Cloud choice no longer 'pie in the sky'
Seems like the sky is the limit for cloud computing, whether it is to replace servers, manage mobile apps or handle system recovery. Cloud vendors are constantly coming up with new ways to utilize a platform that seemed like little more than vapor five years ago.
It was just that long ago that Alex Brown, CEO of Chicago-based 10th Magnitude, saw the cloud’s potential and became an evangelical about it. He concedes it was a tough sell at first.
“Initially people were skeptical and there were a lot of barriers,” he said. “It was hard getting traction with it – no one budged. But eventually small and mid-sized organizations realized they could reach their visions with the cloud because its affordability allowed them to finally compete with the big guys. Initially, they were our market.”
[See also: GE Healthcare launches cloud service.]
The cloud has really taken off in the past year to 18 months as the model reached “an inflection point where the conversation wasn’t ‘why cloud,’ but ‘how cloud’ – how to start and how to use it,” Brown said. “Organizations used to throw $5 million to $10 million at server-based systems – it was insane. Now you can use iPad apps, the data has been set free, it is easy and fun to use and it is what practitioners need.”

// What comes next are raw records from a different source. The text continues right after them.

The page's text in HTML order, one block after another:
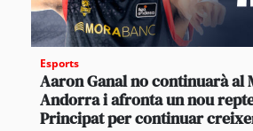
Esports
Aaron Ganal no continuarà al
Andorra i afronta un nou
Principat per continuar
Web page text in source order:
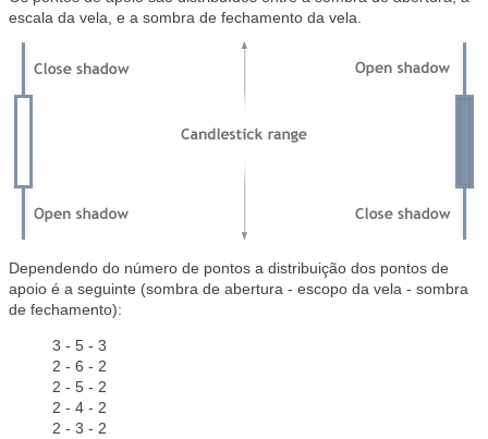
escala da vela, e a sombra de fechamento da vela.
Dependendo do número de pontos a distribuição dos pontos de
apoio é a seguinte (sombra de abertura - escopo da vela - sombra
de fechamento):
3 - 5 - 3
2 - 6 - 2
2 - 5 - 2
2 - 4 - 2
2 - 3 - 2
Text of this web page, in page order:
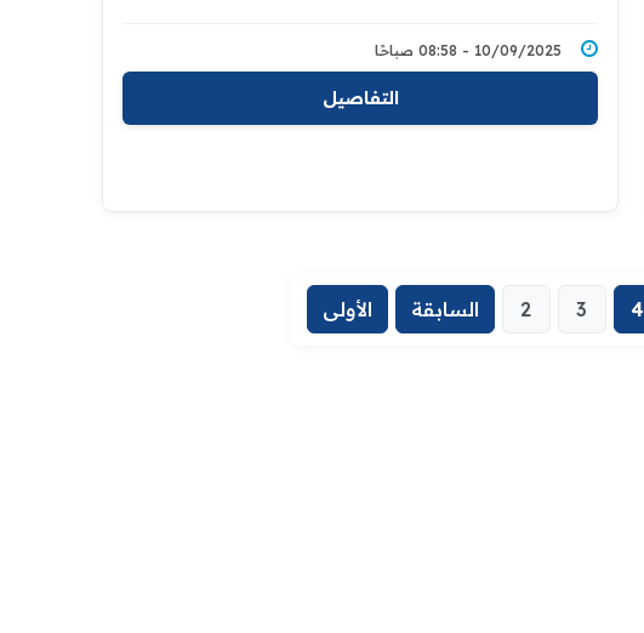
10/09/2025 - 08:58 صباحًا
التفاصيل
الأولى السابقة 2 3 4
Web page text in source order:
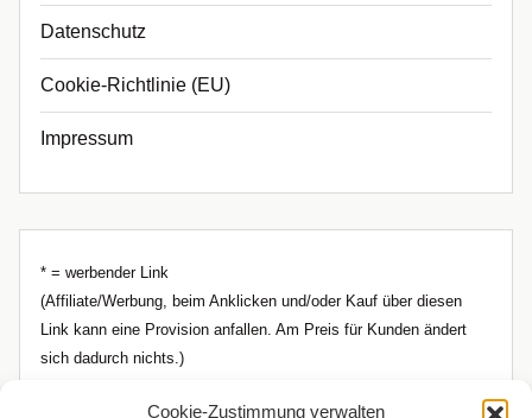
Cookie-Zustimmung verwalten
Datenschutz
Cookie-Richtlinie (EU)
Impressum
* = werbender Link
(Affiliate/Werbung, beim Anklicken und/oder Kauf über diesen
Link kann eine Provision anfallen. Am Preis für Kunden ändert
sich dadurch nichts.)
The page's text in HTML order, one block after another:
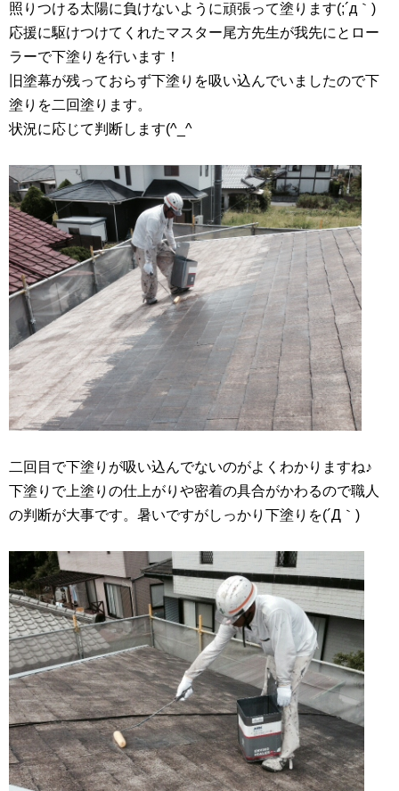
照りつける太陽に負けないように頑張って塗ります(;´д｀)
応援に駆けつけてくれたマスター尾方先生が我先にとロー
ラーで下塗りを行います！
旧塗幕が残っておらず下塗りを吸い込んでいましたので下
塗りを二回塗ります。
状況に応じて判断します(^_^ゞ
二回目で下塗りが吸い込んでないのがよくわかりますね♪
下塗りで上塗りの仕上がりや密着の具合がかわるので職人
の判断が大事です。暑いですがしっかり下塗りを(´Д｀)
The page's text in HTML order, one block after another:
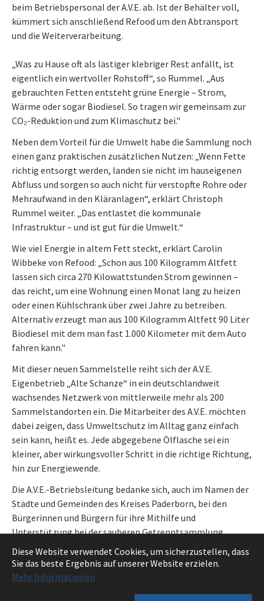
Diese Website verwendet Cookies, um sicherzustellen, dass
Sie das beste Ergebnis auf unserer Website erzielen.
Mehr Informationen
beim Betriebspersonal der A.V.E. ab. Ist der Behälter voll,
kümmert sich anschließend Refood um den Abtransport
und die Weiterverarbeitung.
„Was zu Hause oft als lästiger klebriger Rest anfällt, ist
eigentlich ein wertvoller Rohstoff“, so Rummel. „Aus
gebrauchten Fetten entsteht grüne Energie – Strom,
Wärme oder sogar Biodiesel. So tragen wir gemeinsam zur
CO₂-Reduktion und zum Klimaschutz bei."
Neben dem Vorteil für die Umwelt habe die Sammlung noch
einen ganz praktischen zusätzlichen Nutzen: „Wenn Fette
richtig entsorgt werden, landen sie nicht im hauseigenen
Abfluss und sorgen so auch nicht für verstopfte Rohre oder
Mehraufwand in den Kläranlagen“, erklärt Christoph
Rummel weiter. „Das entlastet die kommunale
Infrastruktur – und ist gut für die Umwelt.“
Wie viel Energie in altem Fett steckt, erklärt Carolin
Wibbeke von Refood: „Schon aus 100 Kilogramm Altfett
lassen sich circa 270 Kilowattstunden Strom gewinnen –
das reicht, um eine Wohnung einen Monat lang zu heizen
oder einen Kühlschrank über zwei Jahre zu betreiben.
Alternativ erzeugt man aus 100 Kilogramm Altfett 90 Liter
Biodiesel mit dem man fast 1.000 Kilometer mit dem Auto
fahren kann."
Mit dieser neuen Sammelstelle reiht sich der A.V.E.
Eigenbetrieb „Alte Schanze“ in ein deutschlandweit
wachsendes Netzwerk von mittlerweile mehr als 200
Sammelstandorten ein. Die Mitarbeiter des A.V.E. möchten
dabei zeigen, dass Umweltschutz im Alltag ganz einfach
sein kann, heißt es. Jede abgegebene Ölflasche sei ein
kleiner, aber wirkungsvoller Schritt in die richtige Richtung,
hin zur Energiewende.
Die A.V.E.-Betriebsleitung bedanke sich, auch im Namen der
Städte und Gemeinden des Kreises Paderborn, bei den
Bürgerinnen und Bürgern für ihre Mithilfe und
Unterstützung bei der sauberen Getrenntsammlung
wertvoller Abfälle.
Zurück
0
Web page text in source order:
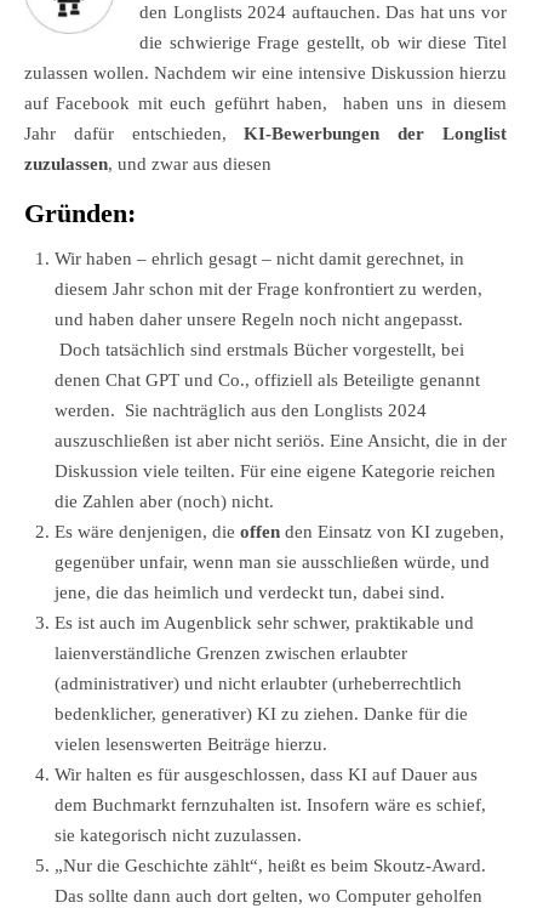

Brown’s mission is to work with organizations that have big ideas on how to serve patients but have historically been inhibited by cost and complexity and “get it in place for them.” A typical project takes three to five months and by working with practitioners, draws data out of silos and puts it together in an iPad view, he said.
“They don’t buy anything – it runs in the cloud,” Brown said. “Client longitudinal data has been hard to get. We help build social media sites for them to foster physician-patient interaction. With networks under cost pressure, this technology can help them solve that. Because overhead is so low, the ROI value is huge.”
‘Here to stay’
As the cloud continues to evolve, it is now established technology and “is here to stay,” says Neal Evans, chief technology officer at Atlanta-based PointClear Solutions.
“There are a lot of mature products out there and the trust level has risen,” he said.” People see it as safe now, though if there is some data that needs extra protection, you should build a secure database that you own and host.”
PointClear has grown and changed over the past seven or eight years since it started, but what has stayed steady is “the belief in user experience and how to build software that fits with the provider workflow,” Evans said. Because the cloud concept enables data storage on “someone else’s infrastructure,” it has given PointClear’s clients a chance to invest in their business and focus on development, he said.
To be sure, Evans acknowledges that mobile apps have become the rage in healthcare as with everywhere else, calling it a “hair on fire vibe.” The apps for EHRs, EMRs and startups have been the crux of PointClear’s business, he said but “the push for mobile crescendoed in 2013 and people are struggling with how to have a mobile app.”
From a technological perspective, the struggle has become “mobile versus desktop,” Evan said, but “they don’t see the mobile app as a mini-version of a desktop app…the story we like to tell is that they should take advantage of the mobile platform to enable functions users can’t do on their desktops. You have a supercomputer in your pocket – with all the wireless devices, the technology is moving so that you have power in a mobile device equivalent to a modern desktop.”
[See also: Has the cloud found its moment?.]
Cloud-based protection
Though hardware may fail, the cloud’s virtual machinery continues indefinitely, which makes it an ideal backup system in case of an unexpected system shutdown, says Lynn LeBlanc, founder and CEO of Santa Clara, Calif.-based HotLink.
The four-year-old company has developed a cloud-based system that fits within heterogeneous and hybrid infrastructures with a “mix and match” platform that provides multiple versions of structure and adds “other flavors” to the mix, LeBlanc said. The HotLink solution can be added to existing infrastructure, she said, without having to rip anything out.
Because hardware failure is the most common reason for IT blackouts, they can be “a significant interruption” to operations, LeBlanc said. By using the Amazon cloud, HotLink can replicate the client’s host environment and restore it to the last saved point.
“We have patented technologies to make it possible for workloads to be portable but extends out the infrastructure,” she said. “We have a few products that target different use cases and focus on protecting the environment in the event of a failure in a low cost and simple way. In the data protection phase, we leveraged the technologies that we built in a way to make it possible for healthcare to protect their environment so they can be up and running at a minor cost and continue operations as if nothing failed.”